--- Data records ---

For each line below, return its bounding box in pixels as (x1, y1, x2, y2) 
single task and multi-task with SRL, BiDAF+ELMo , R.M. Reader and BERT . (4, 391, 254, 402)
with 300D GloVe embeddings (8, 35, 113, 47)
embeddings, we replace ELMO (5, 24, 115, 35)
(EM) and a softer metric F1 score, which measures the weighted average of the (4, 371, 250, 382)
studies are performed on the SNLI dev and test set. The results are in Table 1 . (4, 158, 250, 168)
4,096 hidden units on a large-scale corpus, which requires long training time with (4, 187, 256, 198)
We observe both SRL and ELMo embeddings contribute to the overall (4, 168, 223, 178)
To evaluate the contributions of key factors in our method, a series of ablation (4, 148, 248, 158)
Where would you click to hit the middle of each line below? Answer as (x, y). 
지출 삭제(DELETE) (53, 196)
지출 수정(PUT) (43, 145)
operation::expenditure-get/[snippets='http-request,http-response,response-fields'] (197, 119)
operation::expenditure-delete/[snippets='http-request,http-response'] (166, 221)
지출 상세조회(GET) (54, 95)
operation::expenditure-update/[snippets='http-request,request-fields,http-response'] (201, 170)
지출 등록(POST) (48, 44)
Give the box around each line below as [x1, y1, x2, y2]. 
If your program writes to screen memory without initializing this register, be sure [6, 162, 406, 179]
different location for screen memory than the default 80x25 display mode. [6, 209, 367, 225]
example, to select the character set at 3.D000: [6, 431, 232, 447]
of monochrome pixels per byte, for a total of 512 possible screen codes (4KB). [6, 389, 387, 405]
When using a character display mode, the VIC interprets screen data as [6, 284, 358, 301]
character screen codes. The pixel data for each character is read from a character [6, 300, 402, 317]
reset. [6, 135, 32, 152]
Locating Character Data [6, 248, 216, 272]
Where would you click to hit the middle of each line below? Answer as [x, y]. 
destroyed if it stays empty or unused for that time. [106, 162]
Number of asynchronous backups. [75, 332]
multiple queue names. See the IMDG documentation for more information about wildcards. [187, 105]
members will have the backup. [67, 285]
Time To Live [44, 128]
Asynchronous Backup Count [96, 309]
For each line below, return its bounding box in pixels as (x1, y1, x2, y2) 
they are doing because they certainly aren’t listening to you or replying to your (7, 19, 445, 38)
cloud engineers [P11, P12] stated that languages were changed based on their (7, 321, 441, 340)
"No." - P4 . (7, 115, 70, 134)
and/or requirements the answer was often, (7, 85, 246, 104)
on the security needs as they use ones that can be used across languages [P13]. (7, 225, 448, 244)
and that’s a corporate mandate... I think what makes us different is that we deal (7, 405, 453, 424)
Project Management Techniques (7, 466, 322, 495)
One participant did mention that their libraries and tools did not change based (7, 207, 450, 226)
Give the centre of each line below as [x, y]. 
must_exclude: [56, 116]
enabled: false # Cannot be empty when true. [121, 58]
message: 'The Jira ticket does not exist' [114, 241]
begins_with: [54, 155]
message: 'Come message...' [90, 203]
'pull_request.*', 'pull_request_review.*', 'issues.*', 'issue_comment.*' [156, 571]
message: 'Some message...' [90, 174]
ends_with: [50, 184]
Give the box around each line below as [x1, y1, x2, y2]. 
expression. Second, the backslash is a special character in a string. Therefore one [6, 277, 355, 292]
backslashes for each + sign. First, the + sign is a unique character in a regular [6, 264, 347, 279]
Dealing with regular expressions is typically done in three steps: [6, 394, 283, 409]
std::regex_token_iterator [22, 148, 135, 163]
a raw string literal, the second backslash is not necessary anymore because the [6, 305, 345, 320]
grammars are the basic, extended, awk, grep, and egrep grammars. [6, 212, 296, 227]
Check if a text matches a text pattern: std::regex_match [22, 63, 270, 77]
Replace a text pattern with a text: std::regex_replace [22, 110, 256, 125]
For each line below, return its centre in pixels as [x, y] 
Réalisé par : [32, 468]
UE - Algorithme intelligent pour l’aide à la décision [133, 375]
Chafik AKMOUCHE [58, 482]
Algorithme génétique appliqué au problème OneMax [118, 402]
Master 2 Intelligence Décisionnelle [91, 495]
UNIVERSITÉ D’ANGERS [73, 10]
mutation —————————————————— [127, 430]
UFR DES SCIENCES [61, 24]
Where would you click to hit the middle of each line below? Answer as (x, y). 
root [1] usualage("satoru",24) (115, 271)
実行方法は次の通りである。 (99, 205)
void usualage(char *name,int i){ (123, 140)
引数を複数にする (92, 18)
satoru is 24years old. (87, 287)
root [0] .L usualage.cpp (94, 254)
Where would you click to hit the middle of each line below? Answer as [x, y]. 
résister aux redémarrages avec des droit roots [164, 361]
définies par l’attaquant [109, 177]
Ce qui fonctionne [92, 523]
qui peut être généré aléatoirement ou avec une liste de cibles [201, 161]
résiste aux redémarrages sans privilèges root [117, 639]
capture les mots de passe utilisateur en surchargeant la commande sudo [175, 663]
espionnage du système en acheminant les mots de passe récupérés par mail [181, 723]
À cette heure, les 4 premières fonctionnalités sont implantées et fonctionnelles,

--- Task details ---
Tally the lines of the listing that contain "mots" and give the tally alone.

--- Answer section ---
2